Mother sighed, and got up t
o pour more tea into her fist-sized cup. There was no money, Thien Bao knew; all of Grandmother’s savings had gone into paying for the watered down food in the markets; for the rice mixed with blackened grit and ashes; for the fish sauce cut with brown colouring, which never tasted right no matter how much lime or sugar Thien Bao added to it.
Mother said, finally, “Money might not matter anymore soon. There’s word at the factories—that Magistrate Viec wants to evacuate.”
Silence; and then Grandmother, in a hushed voice, “They can’t—the rebel fleet is still not in the solar system, is it?”
“No,” Second Aunt said. “But it’s getting closer; and they have mindships. If they wanted to hit us, they could send those as advance scouts. Wouldn’t be enough to take the planet, but it would cost us much.”
“The magistrate said the Lily Empress will send her armies next month, after the end of the rainy season.” Mother’s voice was still uncertain.

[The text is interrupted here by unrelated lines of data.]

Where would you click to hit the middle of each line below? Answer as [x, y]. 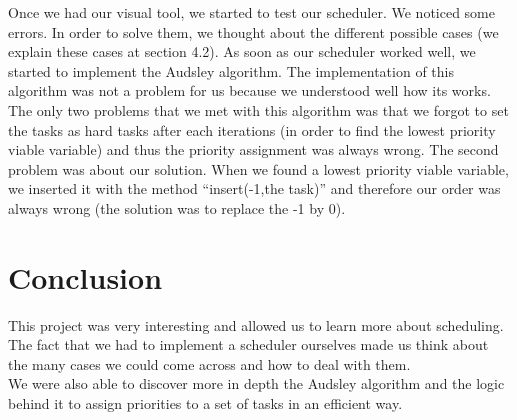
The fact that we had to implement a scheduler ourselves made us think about [248, 344]
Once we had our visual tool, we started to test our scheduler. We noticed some [251, 12]
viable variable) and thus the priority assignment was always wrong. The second [253, 149]
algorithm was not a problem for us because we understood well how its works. [249, 90]
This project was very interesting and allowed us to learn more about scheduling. [256, 324]
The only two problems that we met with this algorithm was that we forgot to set [258, 109]
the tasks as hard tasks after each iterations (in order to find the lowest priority [252, 129]
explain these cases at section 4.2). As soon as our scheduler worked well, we [242, 51]
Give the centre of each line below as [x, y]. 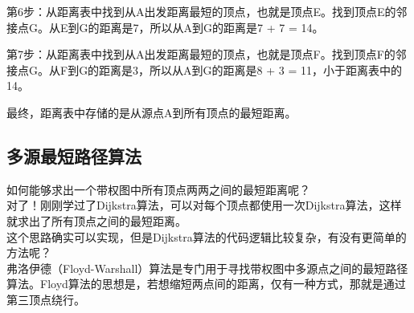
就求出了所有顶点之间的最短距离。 [96, 220]
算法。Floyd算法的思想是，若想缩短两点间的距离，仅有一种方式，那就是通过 [206, 284]
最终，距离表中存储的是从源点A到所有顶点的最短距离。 [152, 112]
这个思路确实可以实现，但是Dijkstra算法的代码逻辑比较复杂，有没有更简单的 [207, 236]
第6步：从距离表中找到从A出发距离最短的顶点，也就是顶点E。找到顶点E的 [201, 11]
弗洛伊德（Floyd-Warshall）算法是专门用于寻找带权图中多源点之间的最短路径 [207, 268]
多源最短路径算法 [74, 155]
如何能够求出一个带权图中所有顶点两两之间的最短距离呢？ [158, 189]
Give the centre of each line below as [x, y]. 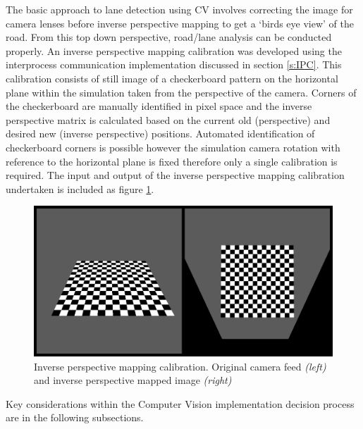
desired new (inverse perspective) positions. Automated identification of [160, 133]
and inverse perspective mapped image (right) [133, 380]
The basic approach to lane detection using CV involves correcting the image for [179, 9]
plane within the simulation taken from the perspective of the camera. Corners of [181, 92]
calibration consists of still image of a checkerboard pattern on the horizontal [172, 78]
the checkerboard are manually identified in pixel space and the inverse [159, 106]
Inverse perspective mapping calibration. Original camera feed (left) [180, 366]
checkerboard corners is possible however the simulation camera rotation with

“Ha,” Second Aunt said. “Maybe she will, maybe she won’t. But even if she did; do you truly believe that will be enough to save us, little sister? The armies are badly run, and overwhelmed as it is.”
Mother said, at last, “All we need is one victory. One message to tell the rebels that their advance stops here, at the Sixth Planet; that to go further into the Empire will cost them dearly. They’re overstretched, too, it wouldn’t take much to make them stop…” Her voice was pleading.
“They might be overstretched,” Second Aunt said, and there was pity in her voice. “And you’re right. Maybe all it would take is a crushing victory; but we don’t have that within our grasp, and you know it.”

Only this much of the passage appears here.